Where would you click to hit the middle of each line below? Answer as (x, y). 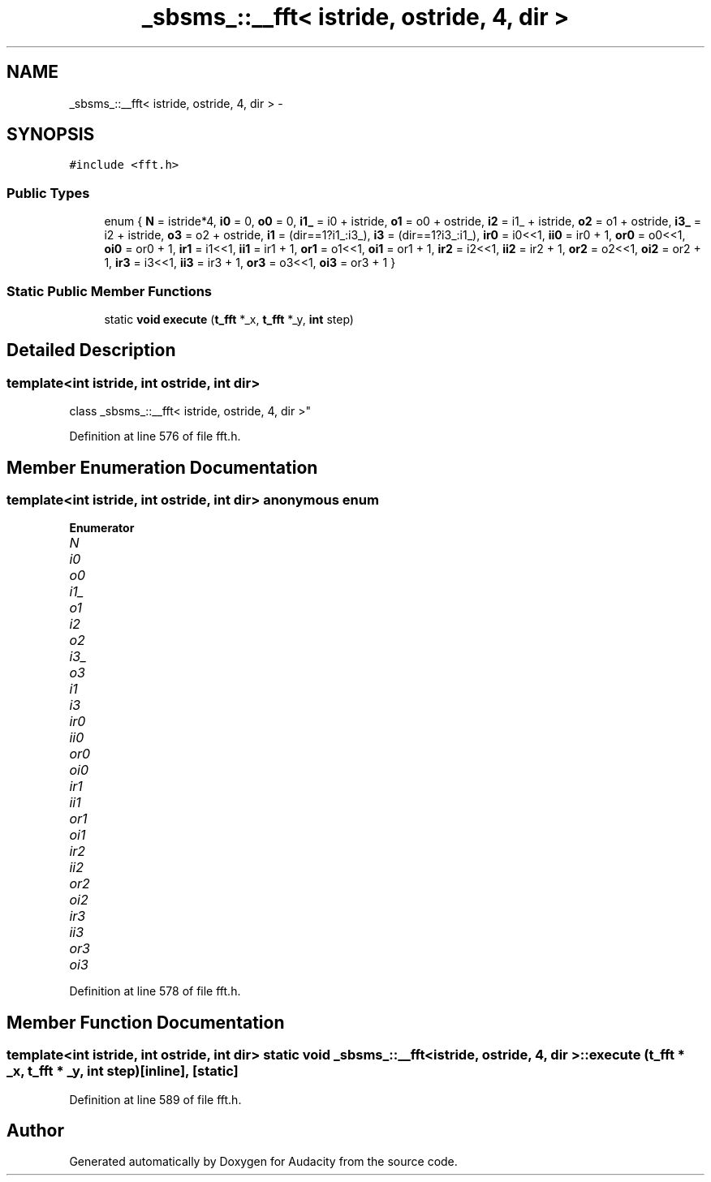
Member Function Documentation (146, 1022)
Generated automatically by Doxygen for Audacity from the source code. (263, 1162)
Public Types (48, 193)
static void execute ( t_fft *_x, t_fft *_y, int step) (229, 319)
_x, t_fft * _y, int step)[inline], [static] (123, 1071)
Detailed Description (91, 350)
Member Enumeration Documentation (162, 467)
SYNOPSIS (51, 135)
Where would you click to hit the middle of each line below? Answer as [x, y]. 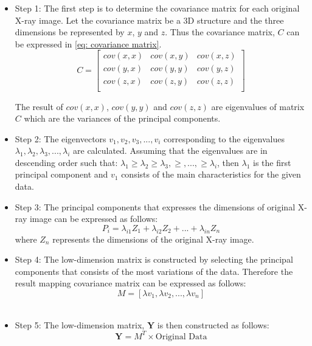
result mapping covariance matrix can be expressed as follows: [130, 283]
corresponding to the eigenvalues [224, 138]
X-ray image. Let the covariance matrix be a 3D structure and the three [149, 20]
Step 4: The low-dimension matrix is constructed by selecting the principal [154, 259]
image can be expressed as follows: [94, 219]
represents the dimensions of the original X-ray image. [153, 239]
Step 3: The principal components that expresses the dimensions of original [155, 206]
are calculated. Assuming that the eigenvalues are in [170, 151]
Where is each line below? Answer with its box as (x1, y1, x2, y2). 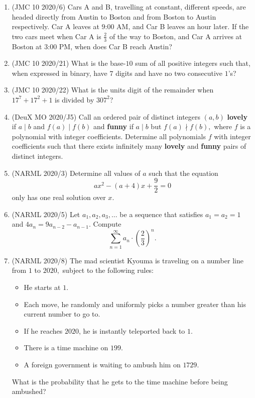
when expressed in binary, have (12, 67, 107, 78)
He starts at (24, 282, 61, 292)
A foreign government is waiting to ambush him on (24, 359, 181, 369)
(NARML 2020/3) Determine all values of (12, 167, 141, 178)
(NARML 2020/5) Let (12, 209, 80, 219)
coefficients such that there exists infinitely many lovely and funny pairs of (12, 141, 246, 151)
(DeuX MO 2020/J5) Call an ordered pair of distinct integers (12, 111, 201, 122)
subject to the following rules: (62, 265, 154, 275)
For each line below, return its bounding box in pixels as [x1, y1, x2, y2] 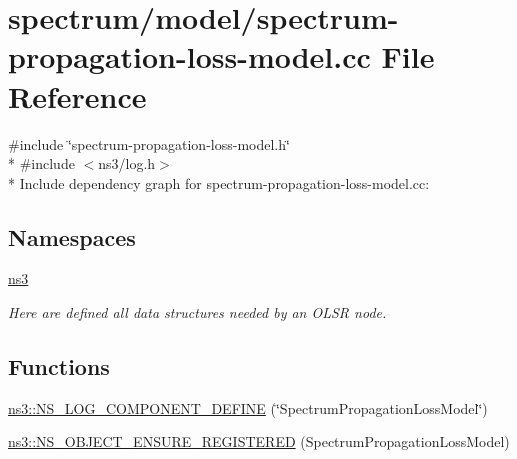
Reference [8, 75, 147, 116]
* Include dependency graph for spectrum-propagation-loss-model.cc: [8, 172, 430, 193]
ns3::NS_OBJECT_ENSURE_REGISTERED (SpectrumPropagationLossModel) [8, 431, 510, 452]
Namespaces [8, 221, 136, 252]
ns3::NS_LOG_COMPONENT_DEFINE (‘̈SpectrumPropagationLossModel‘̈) [8, 397, 488, 418]
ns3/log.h [98, 153, 156, 174]
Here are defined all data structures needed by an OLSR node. [8, 302, 387, 323]
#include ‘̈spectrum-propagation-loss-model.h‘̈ [8, 133, 290, 154]
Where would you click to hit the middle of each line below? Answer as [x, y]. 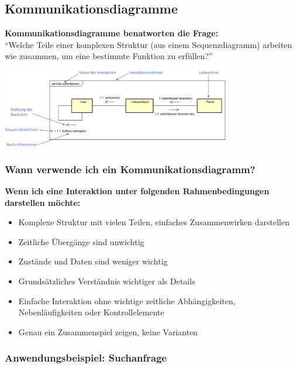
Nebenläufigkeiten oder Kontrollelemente [91, 312]
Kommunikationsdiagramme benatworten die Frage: [112, 33]
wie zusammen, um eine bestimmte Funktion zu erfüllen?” [109, 56]
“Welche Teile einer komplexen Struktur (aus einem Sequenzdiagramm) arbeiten [148, 44]
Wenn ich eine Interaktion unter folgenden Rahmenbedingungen [137, 191]
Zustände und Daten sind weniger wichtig [93, 261]
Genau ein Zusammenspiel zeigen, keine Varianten [108, 331]
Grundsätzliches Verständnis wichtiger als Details [107, 281]
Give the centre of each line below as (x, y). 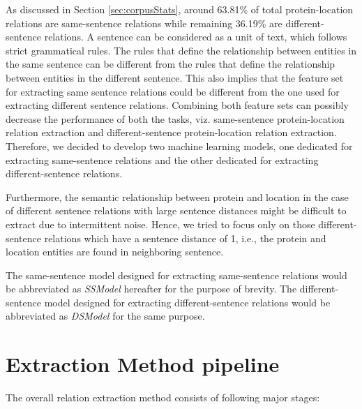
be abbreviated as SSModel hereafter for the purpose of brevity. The (151, 289)
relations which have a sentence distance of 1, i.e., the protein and (185, 238)
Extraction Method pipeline (143, 364)
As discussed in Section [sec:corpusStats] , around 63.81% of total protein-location (180, 9)
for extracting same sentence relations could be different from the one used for (173, 91)
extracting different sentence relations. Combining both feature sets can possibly (177, 105)
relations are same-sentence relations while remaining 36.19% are (144, 23)
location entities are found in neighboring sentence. (115, 252)
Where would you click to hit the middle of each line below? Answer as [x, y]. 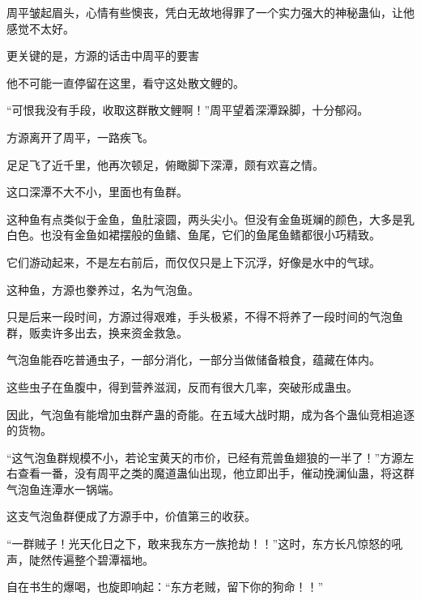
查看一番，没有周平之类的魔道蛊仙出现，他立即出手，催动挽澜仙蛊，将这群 [216, 473]
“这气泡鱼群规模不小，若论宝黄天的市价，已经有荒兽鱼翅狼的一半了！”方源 [205, 457]
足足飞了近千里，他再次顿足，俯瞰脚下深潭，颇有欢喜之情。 [165, 164]
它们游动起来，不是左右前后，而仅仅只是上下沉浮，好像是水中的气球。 [193, 261]
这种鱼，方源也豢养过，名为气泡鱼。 [103, 289]
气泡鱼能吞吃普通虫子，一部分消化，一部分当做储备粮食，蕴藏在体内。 [193, 360]
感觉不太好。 [40, 28]
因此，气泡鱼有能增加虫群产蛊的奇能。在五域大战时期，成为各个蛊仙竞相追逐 [210, 414]
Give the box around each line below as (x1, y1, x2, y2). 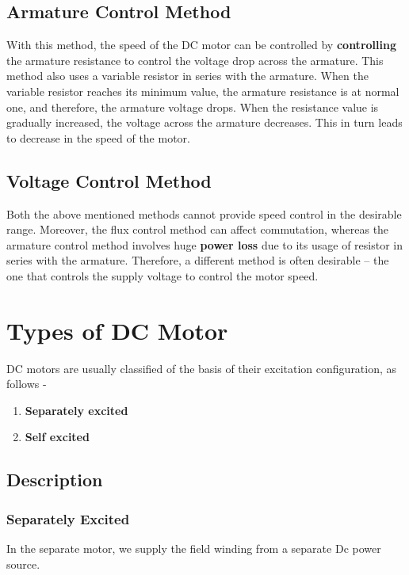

•••

-- Task details --
What comes back should match the records exactly, minus any pictures.

-- Response below --
Where would you click to hit the middle of each line below? Answer as (x, y). 
Member Function Documentation (146, 1022)
Generated automatically by Doxygen for Audacity from the source code. (263, 1162)
Public Types (48, 193)
static void execute ( t_fft *_x, t_fft *_y, int step) (229, 319)
_x, t_fft * _y, int step)[inline], [static] (123, 1071)
Detailed Description (91, 350)
Member Enumeration Documentation (162, 467)
SYNOPSIS (51, 135)
Where would you click to hit the middle of each line below? Answer as [x, y]. 
result mapping covariance matrix can be expressed as follows: [130, 283]
corresponding to the eigenvalues [224, 138]
X-ray image. Let the covariance matrix be a 3D structure and the three [149, 20]
Step 4: The low-dimension matrix is constructed by selecting the principal [154, 259]
image can be expressed as follows: [94, 219]
represents the dimensions of the original X-ray image. [153, 239]
Step 3: The principal components that expresses the dimensions of original [155, 206]
are calculated. Assuming that the eigenvalues are in [170, 151]
Where is each line below? Answer with its box as (x1, y1, x2, y2). 
when expressed in binary, have (12, 67, 107, 78)
He starts at (24, 282, 61, 292)
A foreign government is waiting to ambush him on (24, 359, 181, 369)
(NARML 2020/3) Determine all values of (12, 167, 141, 178)
(NARML 2020/5) Let (12, 209, 80, 219)
coefficients such that there exists infinitely many lovely and funny pairs of (12, 141, 246, 151)
(DeuX MO 2020/J5) Call an ordered pair of distinct integers (12, 111, 201, 122)
subject to the following rules: (62, 265, 154, 275)
For each line below, return its bounding box in pixels as [x1, y1, x2, y2] 
Reference [8, 75, 147, 116]
* Include dependency graph for spectrum-propagation-loss-model.cc: [8, 172, 430, 193]
ns3::NS_OBJECT_ENSURE_REGISTERED (SpectrumPropagationLossModel) [8, 431, 510, 452]
Namespaces [8, 221, 136, 252]
ns3::NS_LOG_COMPONENT_DEFINE (‘̈SpectrumPropagationLossModel‘̈) [8, 397, 488, 418]
ns3/log.h [98, 153, 156, 174]
Here are defined all data structures needed by an OLSR node. [8, 302, 387, 323]
#include ‘̈spectrum-propagation-loss-model.h‘̈ [8, 133, 290, 154]
Where would you click to hit the middle of each line below? Answer as [x, y]. 
Nebenläufigkeiten oder Kontrollelemente [91, 312]
Kommunikationsdiagramme benatworten die Frage: [112, 33]
wie zusammen, um eine bestimmte Funktion zu erfüllen?” [109, 56]
“Welche Teile einer komplexen Struktur (aus einem Sequenzdiagramm) arbeiten [148, 44]
Wenn ich eine Interaktion unter folgenden Rahmenbedingungen [137, 191]
Zustände und Daten sind weniger wichtig [93, 261]
Genau ein Zusammenspiel zeigen, keine Varianten [108, 331]
Grundsätzliches Verständnis wichtiger als Details [107, 281]
Give the centre of each line below as (x, y). 
be abbreviated as SSModel hereafter for the purpose of brevity. The (151, 289)
relations which have a sentence distance of 1, i.e., the protein and (185, 238)
Extraction Method pipeline (143, 364)
As discussed in Section [sec:corpusStats] , around 63.81% of total protein-location (180, 9)
for extracting same sentence relations could be different from the one used for (173, 91)
extracting different sentence relations. Combining both feature sets can possibly (177, 105)
relations are same-sentence relations while remaining 36.19% are (144, 23)
location entities are found in neighboring sentence. (115, 252)
Where would you click to hit the middle of each line below? Answer as [x, y]. 
查看一番，没有周平之类的魔道蛊仙出现，他立即出手，催动挽澜仙蛊，将这群 [216, 473]
“这气泡鱼群规模不小，若论宝黄天的市价，已经有荒兽鱼翅狼的一半了！”方源 [205, 457]
足足飞了近千里，他再次顿足，俯瞰脚下深潭，颇有欢喜之情。 [165, 164]
它们游动起来，不是左右前后，而仅仅只是上下沉浮，好像是水中的气球。 [193, 261]
这种鱼，方源也豢养过，名为气泡鱼。 [103, 289]
气泡鱼能吞吃普通虫子，一部分消化，一部分当做储备粮食，蕴藏在体内。 [193, 360]
感觉不太好。 [40, 28]
因此，气泡鱼有能增加虫群产蛊的奇能。在五域大战时期，成为各个蛊仙竞相追逐 [210, 414]
Give the box around each line below as (x1, y1, x2, y2). 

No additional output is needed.